START Extracted records
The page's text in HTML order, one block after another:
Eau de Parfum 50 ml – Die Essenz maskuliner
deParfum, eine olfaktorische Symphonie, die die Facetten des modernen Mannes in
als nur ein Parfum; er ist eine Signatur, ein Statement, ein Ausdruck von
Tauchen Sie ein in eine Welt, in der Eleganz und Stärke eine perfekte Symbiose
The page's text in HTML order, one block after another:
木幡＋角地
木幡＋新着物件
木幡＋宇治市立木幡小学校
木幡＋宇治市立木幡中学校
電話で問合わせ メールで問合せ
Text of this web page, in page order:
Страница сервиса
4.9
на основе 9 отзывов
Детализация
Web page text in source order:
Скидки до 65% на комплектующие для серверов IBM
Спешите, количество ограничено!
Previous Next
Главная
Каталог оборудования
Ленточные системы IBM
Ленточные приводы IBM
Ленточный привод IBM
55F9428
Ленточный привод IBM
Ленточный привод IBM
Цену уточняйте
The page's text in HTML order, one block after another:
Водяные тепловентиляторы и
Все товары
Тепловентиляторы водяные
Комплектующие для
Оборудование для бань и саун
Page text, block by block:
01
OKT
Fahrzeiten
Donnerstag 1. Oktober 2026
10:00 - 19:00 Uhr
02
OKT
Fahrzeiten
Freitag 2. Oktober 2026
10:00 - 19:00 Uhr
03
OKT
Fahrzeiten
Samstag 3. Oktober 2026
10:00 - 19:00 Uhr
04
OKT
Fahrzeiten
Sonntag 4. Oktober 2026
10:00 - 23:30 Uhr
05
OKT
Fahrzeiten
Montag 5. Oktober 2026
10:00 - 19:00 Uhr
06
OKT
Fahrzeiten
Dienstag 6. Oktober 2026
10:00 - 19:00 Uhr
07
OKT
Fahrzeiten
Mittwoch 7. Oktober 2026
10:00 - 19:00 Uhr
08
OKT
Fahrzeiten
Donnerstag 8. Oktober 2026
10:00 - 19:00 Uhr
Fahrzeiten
END Extracted records
> **Work to complete**: From the first line to the last, please quote the material above exactly.

> **Task result**:
The page's text in HTML order, one block after another:
Eau de Parfum 50 ml – Die Essenz maskuliner
deParfum, eine olfaktorische Symphonie, die die Facetten des modernen Mannes in
als nur ein Parfum; er ist eine Signatur, ein Statement, ein Ausdruck von
Tauchen Sie ein in eine Welt, in der Eleganz und Stärke eine perfekte Symbiose
The page's text in HTML order, one block after another:
木幡＋角地
木幡＋新着物件
木幡＋宇治市立木幡小学校
木幡＋宇治市立木幡中学校
電話で問合わせ メールで問合せ
Text of this web page, in page order:
Страница сервиса
4.9
на основе 9 отзывов
Детализация
Web page text in source order:
Скидки до 65% на комплектующие для серверов IBM
Спешите, количество ограничено!
Previous Next
Главная
Каталог оборудования
Ленточные системы IBM
Ленточные приводы IBM
Ленточный привод IBM
55F9428
Ленточный привод IBM
Ленточный привод IBM
Цену уточняйте
The page's text in HTML order, one block after another:
Водяные тепловентиляторы и
Все товары
Тепловентиляторы водяные
Комплектующие для
Оборудование для бань и саун
Page text, block by block:
01
OKT
Fahrzeiten
Donnerstag 1. Oktober 2026
10:00 - 19:00 Uhr
02
OKT
Fahrzeiten
Freitag 2. Oktober 2026
10:00 - 19:00 Uhr
03
OKT
Fahrzeiten
Samstag 3. Oktober 2026
10:00 - 19:00 Uhr
04
OKT
Fahrzeiten
Sonntag 4. Oktober 2026
10:00 - 23:30 Uhr
05
OKT
Fahrzeiten
Montag 5. Oktober 2026
10:00 - 19:00 Uhr
06
OKT
Fahrzeiten
Dienstag 6. Oktober 2026
10:00 - 19:00 Uhr
07
OKT
Fahrzeiten
Mittwoch 7. Oktober 2026
10:00 - 19:00 Uhr
08
OKT
Fahrzeiten
Donnerstag 8. Oktober 2026
10:00 - 19:00 Uhr
Fahrzeiten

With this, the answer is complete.